Britain can survive me flouncing off across the Atlantic; indeed, the country may well be much the better for it. But the pathetic state of British politics and civic life that I have described here is not only repulsive to me; it alienates talent and discourages innovation at nearly every level.

When British politics becomes little more than a technocratic debate about making the trains run on time or ensuring by national decree that hospital waiting times hit a certain target, we are thinking far too small.

When British political debate is more about desperately ignoring obvious truths (the unsustainability of the NHS, the failure of unmitigated multiculturalism, our broken welfare state) than tackling those problems head-on, we are being far too cowardly.
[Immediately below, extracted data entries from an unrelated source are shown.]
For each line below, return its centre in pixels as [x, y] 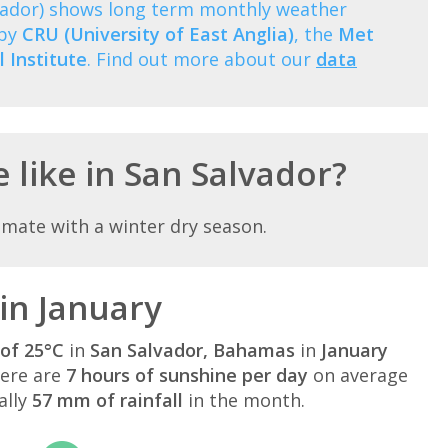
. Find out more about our [201, 58]
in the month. [244, 399]
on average [358, 374]
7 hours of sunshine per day [187, 374]
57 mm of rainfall [107, 399]
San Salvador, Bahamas [192, 349]
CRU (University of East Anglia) [158, 33]
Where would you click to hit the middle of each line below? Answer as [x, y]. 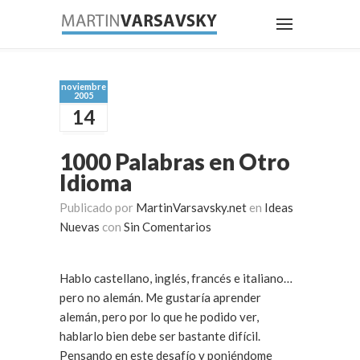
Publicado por [98, 207]
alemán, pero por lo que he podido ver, [159, 317]
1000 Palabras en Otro [175, 162]
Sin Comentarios [168, 227]
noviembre [84, 86]
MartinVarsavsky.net [191, 207]
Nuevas [80, 227]
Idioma [96, 182]
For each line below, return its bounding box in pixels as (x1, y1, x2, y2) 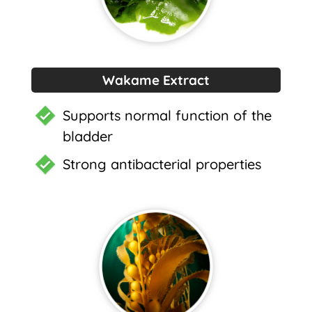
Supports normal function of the (63, 106, 272, 124)
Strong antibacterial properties (63, 155, 261, 173)
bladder (63, 127, 113, 145)
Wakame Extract (102, 71, 210, 88)
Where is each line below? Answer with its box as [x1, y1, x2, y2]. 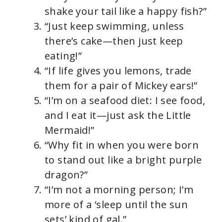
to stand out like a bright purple [45, 153, 202, 167]
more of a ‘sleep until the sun [45, 198, 188, 212]
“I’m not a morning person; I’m [45, 183, 193, 197]
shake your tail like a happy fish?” [45, 4, 207, 18]
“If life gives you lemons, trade [45, 64, 192, 78]
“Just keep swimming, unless [45, 19, 184, 33]
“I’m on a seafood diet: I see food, [45, 94, 205, 108]
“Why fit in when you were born [45, 138, 199, 152]
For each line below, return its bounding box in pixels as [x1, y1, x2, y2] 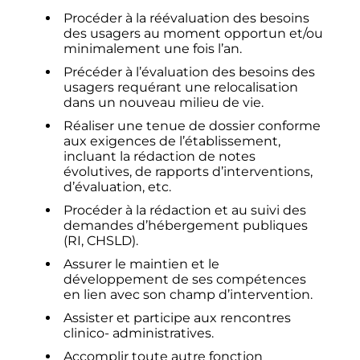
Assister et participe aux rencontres [63, 310, 292, 326]
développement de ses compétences [63, 272, 307, 288]
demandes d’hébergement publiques [63, 218, 309, 234]
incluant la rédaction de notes [63, 149, 256, 165]
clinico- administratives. [63, 325, 215, 342]
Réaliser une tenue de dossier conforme [63, 118, 321, 134]
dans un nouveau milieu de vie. [63, 95, 264, 111]
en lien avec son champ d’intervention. [63, 287, 313, 303]
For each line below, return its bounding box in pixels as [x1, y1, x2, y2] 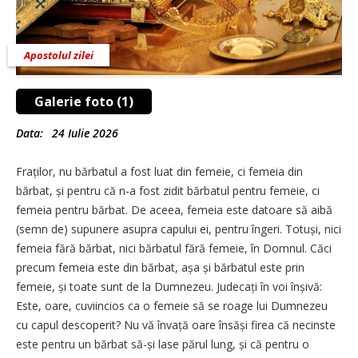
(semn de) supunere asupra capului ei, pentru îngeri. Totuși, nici [16, 221, 341, 237]
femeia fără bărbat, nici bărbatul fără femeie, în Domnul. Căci [16, 240, 332, 256]
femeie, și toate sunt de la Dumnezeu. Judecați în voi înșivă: [16, 278, 322, 294]
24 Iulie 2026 [52, 125, 118, 141]
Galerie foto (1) [34, 92, 133, 110]
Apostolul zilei [24, 47, 93, 62]
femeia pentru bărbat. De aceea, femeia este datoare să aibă [16, 201, 332, 217]
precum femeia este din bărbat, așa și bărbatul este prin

And when the desire and capacity of British elites to confront and overcome 21st century challenges gives way to a sense of resigned powerlessness and a petulant impatience for somebody else to do the difficult work, I can’t muster much sorrow to be taking a step away from that dismal stage.

I will never stop following or writing about British politics, and this blog continues. Britain is my homeland, a place towards which I will always retain a deep attachment and where I will undoubtedly spend some future years raising a family – and indeed, one of the unique selling points of this blog – I hope – is my ability to provide a familiar Brit’s perspective on American politics and a (nearly) American perspective on British politics, which would make unplugging from the debate quite counterproductive to my work.

But since Britain has repeatedly shown itself to be disinterested in domestic or global leadership of any kind, my focus will naturally gravitate more toward the politics of my new adopted home, a country which despite its many dysfunctions still retains that optimism and self-belief that matters debated and decisions made in America can shape the world for the better.

And Lord knows I am looking forward to that change of scenery.